クリスマスの朝に届いた、小山になるほどの華麗なプレゼントの数々。
インド産の珍しい模様の布張りクッションや寝具、アメリカで流行している最新のボードゲームが5つも。フランスからは、素人目にも高級な万年筆。
使用人総員名義で届いた大きなクリスマスケーキは、寮に残っていた同期達全員に、歓声と共に一瞬で食い荒らされてしまったけれど。
日に日に独裁政権による規制が強まり、贅沢の禁じられていく世の中にあって、これだけの物を士官学校まで届けるには、きっと、よほどの手間も金も掛かっているはずだった。
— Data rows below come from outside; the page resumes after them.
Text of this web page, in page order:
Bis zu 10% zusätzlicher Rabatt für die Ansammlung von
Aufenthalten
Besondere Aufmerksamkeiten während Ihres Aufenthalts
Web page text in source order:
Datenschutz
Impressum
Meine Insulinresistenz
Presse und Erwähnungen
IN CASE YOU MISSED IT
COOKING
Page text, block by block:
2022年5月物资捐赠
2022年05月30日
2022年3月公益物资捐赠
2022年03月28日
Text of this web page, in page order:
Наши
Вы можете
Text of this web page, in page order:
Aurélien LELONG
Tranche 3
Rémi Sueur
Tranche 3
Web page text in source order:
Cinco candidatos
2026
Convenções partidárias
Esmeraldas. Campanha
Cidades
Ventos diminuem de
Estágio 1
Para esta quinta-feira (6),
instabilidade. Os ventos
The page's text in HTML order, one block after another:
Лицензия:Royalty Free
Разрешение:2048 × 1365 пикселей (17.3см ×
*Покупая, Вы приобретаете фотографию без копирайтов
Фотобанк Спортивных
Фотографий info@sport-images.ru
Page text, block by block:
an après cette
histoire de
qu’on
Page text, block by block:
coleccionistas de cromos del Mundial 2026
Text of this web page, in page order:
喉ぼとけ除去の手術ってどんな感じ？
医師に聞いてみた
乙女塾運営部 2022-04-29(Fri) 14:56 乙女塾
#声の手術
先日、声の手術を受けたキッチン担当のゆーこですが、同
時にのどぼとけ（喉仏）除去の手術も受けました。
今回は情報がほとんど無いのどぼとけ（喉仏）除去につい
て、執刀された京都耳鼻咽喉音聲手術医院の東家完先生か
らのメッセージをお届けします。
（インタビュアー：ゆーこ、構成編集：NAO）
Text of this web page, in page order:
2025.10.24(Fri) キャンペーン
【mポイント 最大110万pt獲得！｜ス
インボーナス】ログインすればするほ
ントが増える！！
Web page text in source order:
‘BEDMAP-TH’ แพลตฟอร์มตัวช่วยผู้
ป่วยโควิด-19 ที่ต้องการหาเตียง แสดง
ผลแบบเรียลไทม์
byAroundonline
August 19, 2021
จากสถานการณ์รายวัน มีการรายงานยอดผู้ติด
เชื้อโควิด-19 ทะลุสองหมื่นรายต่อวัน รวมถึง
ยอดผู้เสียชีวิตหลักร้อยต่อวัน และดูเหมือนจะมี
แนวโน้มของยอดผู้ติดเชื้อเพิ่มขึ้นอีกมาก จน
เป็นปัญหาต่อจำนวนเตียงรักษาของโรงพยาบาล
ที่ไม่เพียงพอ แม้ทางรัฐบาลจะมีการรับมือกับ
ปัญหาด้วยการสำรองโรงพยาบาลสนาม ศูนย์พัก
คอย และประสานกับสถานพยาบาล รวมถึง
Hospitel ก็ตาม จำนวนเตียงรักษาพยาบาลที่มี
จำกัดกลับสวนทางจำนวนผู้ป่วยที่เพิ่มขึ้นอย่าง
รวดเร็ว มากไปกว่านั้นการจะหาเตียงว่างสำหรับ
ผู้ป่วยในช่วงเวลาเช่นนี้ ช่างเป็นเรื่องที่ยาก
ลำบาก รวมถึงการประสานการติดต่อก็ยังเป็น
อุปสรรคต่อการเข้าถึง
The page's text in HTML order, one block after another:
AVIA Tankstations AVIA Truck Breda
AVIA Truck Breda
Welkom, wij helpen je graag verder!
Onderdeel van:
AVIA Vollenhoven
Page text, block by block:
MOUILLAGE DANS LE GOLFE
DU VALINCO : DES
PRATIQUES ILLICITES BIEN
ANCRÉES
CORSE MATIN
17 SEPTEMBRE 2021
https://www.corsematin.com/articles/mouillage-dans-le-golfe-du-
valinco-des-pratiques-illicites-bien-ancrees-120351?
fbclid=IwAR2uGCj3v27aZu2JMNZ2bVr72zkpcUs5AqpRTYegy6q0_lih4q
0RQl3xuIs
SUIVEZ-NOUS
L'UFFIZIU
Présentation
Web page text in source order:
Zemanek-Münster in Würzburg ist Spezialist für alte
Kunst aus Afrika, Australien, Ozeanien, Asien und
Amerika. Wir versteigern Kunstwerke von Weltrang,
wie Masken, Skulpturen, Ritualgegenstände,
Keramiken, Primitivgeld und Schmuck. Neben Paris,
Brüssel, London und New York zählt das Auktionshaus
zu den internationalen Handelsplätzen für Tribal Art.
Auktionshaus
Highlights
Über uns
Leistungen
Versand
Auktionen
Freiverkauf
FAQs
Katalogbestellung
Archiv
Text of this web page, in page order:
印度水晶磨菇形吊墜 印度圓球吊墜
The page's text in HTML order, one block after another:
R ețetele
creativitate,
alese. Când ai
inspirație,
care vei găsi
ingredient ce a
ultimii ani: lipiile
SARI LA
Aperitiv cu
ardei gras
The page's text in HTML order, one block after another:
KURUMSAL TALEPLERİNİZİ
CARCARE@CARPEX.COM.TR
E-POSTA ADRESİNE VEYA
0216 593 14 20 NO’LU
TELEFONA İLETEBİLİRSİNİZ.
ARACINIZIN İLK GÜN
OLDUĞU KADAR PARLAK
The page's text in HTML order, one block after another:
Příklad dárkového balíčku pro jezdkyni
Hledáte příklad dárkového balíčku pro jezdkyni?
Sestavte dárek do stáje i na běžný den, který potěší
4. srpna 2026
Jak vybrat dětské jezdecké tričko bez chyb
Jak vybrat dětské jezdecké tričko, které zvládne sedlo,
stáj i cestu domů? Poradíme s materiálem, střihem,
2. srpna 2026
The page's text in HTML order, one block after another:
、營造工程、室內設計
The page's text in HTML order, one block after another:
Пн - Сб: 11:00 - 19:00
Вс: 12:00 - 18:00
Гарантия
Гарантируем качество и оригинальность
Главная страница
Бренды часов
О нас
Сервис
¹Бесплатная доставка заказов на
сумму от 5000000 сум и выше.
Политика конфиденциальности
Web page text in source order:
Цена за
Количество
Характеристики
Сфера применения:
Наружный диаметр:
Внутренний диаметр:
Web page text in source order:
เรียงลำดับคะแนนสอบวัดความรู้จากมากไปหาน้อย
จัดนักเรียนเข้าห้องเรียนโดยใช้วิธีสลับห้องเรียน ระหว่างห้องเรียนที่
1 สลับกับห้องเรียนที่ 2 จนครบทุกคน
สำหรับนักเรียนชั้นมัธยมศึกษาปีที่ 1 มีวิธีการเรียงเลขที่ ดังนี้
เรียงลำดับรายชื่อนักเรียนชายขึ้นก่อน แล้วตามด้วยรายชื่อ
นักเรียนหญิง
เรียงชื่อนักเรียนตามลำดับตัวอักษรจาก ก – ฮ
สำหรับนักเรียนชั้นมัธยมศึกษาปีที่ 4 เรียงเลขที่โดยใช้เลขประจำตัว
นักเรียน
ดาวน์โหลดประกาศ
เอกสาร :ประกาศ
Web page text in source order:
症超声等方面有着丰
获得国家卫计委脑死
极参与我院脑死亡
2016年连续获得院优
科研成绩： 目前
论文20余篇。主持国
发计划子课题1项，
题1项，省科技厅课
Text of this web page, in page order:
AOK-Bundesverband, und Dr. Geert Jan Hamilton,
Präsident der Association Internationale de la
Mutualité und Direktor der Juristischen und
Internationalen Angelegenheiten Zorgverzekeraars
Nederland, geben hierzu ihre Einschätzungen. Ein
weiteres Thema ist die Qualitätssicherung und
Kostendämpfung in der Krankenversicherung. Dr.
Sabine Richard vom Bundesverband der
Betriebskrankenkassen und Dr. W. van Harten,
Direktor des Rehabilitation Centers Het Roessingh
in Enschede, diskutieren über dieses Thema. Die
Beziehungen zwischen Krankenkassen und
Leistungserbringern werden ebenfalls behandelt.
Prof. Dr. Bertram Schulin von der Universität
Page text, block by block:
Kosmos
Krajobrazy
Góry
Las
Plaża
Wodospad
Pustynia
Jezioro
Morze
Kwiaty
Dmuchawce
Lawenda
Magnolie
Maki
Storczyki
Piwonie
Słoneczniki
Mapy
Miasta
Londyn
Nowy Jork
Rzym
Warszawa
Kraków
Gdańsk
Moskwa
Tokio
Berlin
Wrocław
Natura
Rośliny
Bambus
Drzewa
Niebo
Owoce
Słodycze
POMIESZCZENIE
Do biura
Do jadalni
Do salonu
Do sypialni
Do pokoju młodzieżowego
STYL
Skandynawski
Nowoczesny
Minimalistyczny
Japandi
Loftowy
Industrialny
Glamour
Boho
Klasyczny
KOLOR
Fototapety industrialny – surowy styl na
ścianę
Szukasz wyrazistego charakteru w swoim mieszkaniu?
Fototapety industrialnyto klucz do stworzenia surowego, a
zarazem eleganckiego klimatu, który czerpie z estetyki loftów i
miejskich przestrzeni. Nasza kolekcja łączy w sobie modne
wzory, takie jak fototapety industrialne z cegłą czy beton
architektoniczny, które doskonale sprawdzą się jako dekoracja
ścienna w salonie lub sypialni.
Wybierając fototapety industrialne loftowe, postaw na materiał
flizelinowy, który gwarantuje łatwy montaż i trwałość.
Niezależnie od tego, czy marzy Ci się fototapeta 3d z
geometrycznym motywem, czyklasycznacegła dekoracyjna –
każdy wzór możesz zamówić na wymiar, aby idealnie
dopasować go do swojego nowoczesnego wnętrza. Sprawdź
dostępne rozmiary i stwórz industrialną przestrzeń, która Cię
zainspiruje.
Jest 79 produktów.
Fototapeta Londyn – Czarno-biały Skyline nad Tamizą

楽しげに笑って、同期達に気前よくケーキを譲ったサンダースも、そこに込められた思いは、きっと誰より分かっているはずだった。
それでも、だからこそ。
『おい、もう寝たらどうだ?』
提出まで、まだ日があるだろう、と。声を掛けたラーグハルトに背を向けたまま。
『もう少し。まだ、完璧じゃない』
机に向かったまま、黒髪の頭は左右に振られた。
『改善点があるはずだ』
失敗するわけにはいかない、と。
小さく、呟いて。
華やかで裕福で、優秀で。何もかも持っていたからこそ。
それに見合う人間でなければならないことを、賢いその人は、周りが期待するよりも先に自負していた。
なまじ元のスペックが優秀であるだけに、常に常に前回以上であろうとすることは、容易ではない。
クリスマスイブの夜。
華やかな贈り物を包んでいた、美しい包装紙を丁寧に畳んで載せた机の上。
深夜まで、課題を纏めるペンの音が響いていた事を、ラーグハルトは知っている。
(賢いくせに)
愚直な、とても不器用な、そんな親友だと、思った。